Lunghezza d'onda e percezione della tonalità

Nella seconda metà del 1600 Isaac Newton scoprì che la luce bianca si scompone nelle sue componenti colorate quando passa attraverso un prisma a dispersione. Newton scoprì anche che poteva ricombinare questi colori facendoli passare attraverso un altro prisma ricostruendo così la luce bianca iniziale.

I colori tipici sono, partendo dalle lunghezze d'onda lunghe fino a quelle corte (e, corrispondentemente, dalla più bassa all'alta frequenza), rosso, arancione, giallo, verde, blu, e viola. Differenze di lunghezza d'onda sufficienti provocano una diversa percezione di tonalità; la differenza minima di lunghezza d'onda percepibile varia da circa 1 nm nelle lunghezze d'onda del blu-verde e giallo, fino a 10 nm e più nelle più lunghe lunghezze d'onda del rosso e in quelle più corte del blu. Malgrado l'occhio umano possa distinguere fino a poche centinaia di tonalità, quando questi colori spettrali puri vengono mescolati assieme o diluiti con la luce bianca, il numero di cromaticità distinguibili può essere molto elevato.

Nei livelli di luce molto bassa, la visione diventa scotopica: la luce viene rilevata dalle cellule bastoncello della retina. I bastoncelli sono sensibili maggiormente a lunghezze d'onda vicine ai 500 nm, e non hanno nessuna, o quasi, influenza sulla visione a colori. In condizioni di luce più elevata, come in luce diurna, la visione diventa fotopica: la luce viene rilevata dai coni che sono responsabili della visione a colori. I coni sono sensibili ad un insieme di lunghezze d'onda, ma sono più sensibili nelle lunghezze d'onda intorno ai 555 nm. Tra queste regioni, entra in gioco la visione mesopica e sia i bastoncelli che i coni forniscono segnali alle cellule retinali. Lo spostamento nella percezione del colore dalla luce crepuscolare alla luce diurna provoca differenze conosciute col nome di effetto Purkinje.

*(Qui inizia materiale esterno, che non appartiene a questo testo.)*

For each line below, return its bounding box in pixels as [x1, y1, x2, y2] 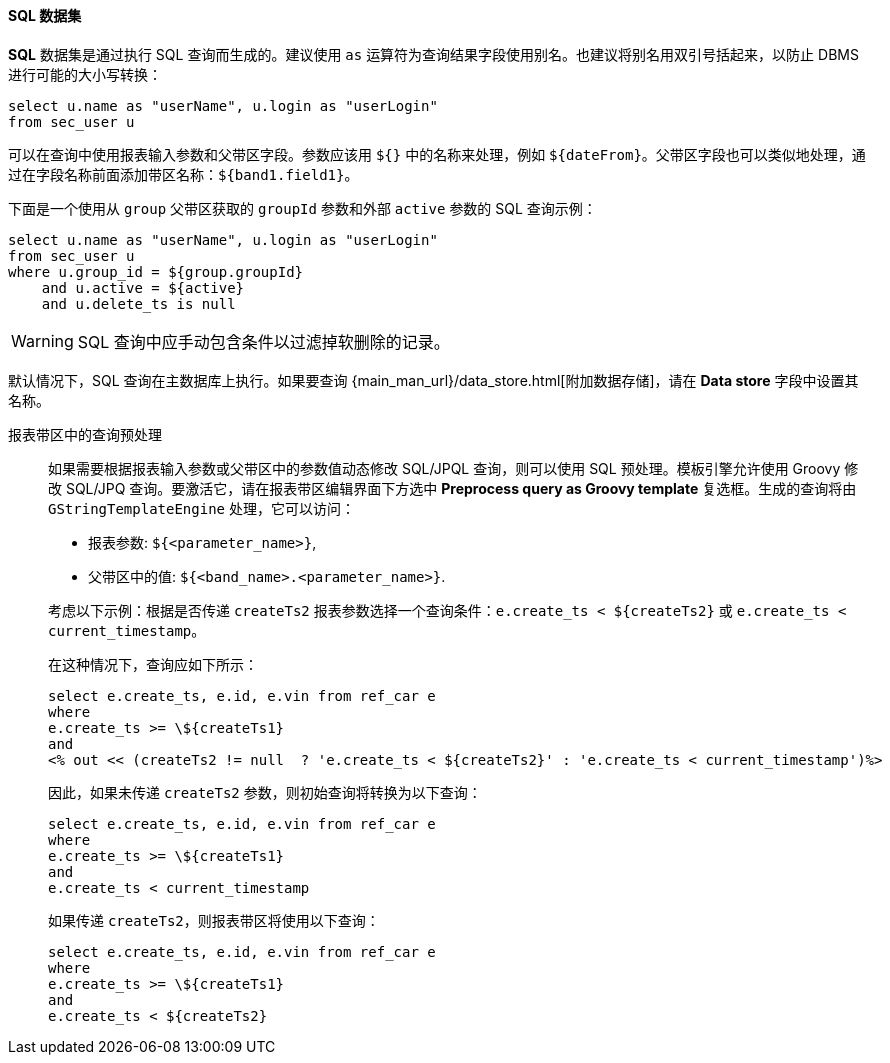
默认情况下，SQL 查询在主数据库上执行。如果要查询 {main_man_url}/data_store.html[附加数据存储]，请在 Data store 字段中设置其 [8, 371, 859, 389]
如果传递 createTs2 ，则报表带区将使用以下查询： [48, 911, 380, 929]
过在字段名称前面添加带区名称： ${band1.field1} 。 [8, 165, 359, 183]
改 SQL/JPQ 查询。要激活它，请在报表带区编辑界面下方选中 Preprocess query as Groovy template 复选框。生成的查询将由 [48, 479, 857, 497]
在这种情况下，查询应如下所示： [48, 655, 258, 673]
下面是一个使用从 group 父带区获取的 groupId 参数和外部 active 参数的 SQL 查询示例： [8, 199, 597, 217]
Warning [11, 330, 74, 351]
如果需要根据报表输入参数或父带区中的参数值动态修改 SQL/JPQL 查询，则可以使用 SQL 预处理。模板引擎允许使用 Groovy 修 [48, 459, 859, 477]
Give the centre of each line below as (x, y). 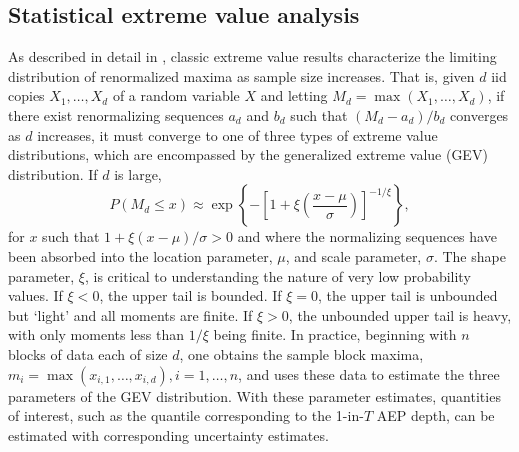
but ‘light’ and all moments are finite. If (130, 314)
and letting (294, 95)
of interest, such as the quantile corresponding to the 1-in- (186, 415)
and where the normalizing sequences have (367, 236)
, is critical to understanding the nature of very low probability (278, 275)
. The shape (469, 255)
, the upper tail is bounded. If (190, 295)
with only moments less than (96, 334)

La percezione del "bianco" si forma dall'intero spettro di luce visibile, o mescolando i colori di poche lunghezza d'onda negli animali con pochi tipi di recettori di colore. Nell'uomo, la luce bianca può essere percepita combinando alcune lunghezze d'onda come il rosso, il verde e il blu, o con solo un paio di colori complementari come il blu e il giallo.[1]

Fisiologia della percezione del colore

La percezione del colore comincia dalle cellule specializzate presenti nella retina contenenti pigmenti con diverse sensibilità spettrali, conosciute come coni. Negli esseri umani, ci sono di tre tipi di coni sensibili rispettivamente a tre diversi spettri di onde elettromagnetiche, e ciò dà come risultato una visione del colore tricromatica.

Ogni singolo cono contiene pigmenti composti di opsina, una apoproteina che è covalentemente legata alla 11-cis-hydroretinal o più raramente, alla 11-cis-dehydroretinal[2].

I coni sono convenzionalmente etichettati secondo l'ordine dei picchi delle lunghezze d'onda delle loro sensibilità spettrali: cono tipo corto (S), medio (M), e lungo (L). Questi tre tipi non corrispondono bene a particolari colori come noi li conosciamo. Piuttosto, la percezione del colore viene ottenuta da un processo complesso che comincia con l'uscita differenziale di queste cellule nella retina e viene completato nella corteccia visiva e nelle aree associative del cervello.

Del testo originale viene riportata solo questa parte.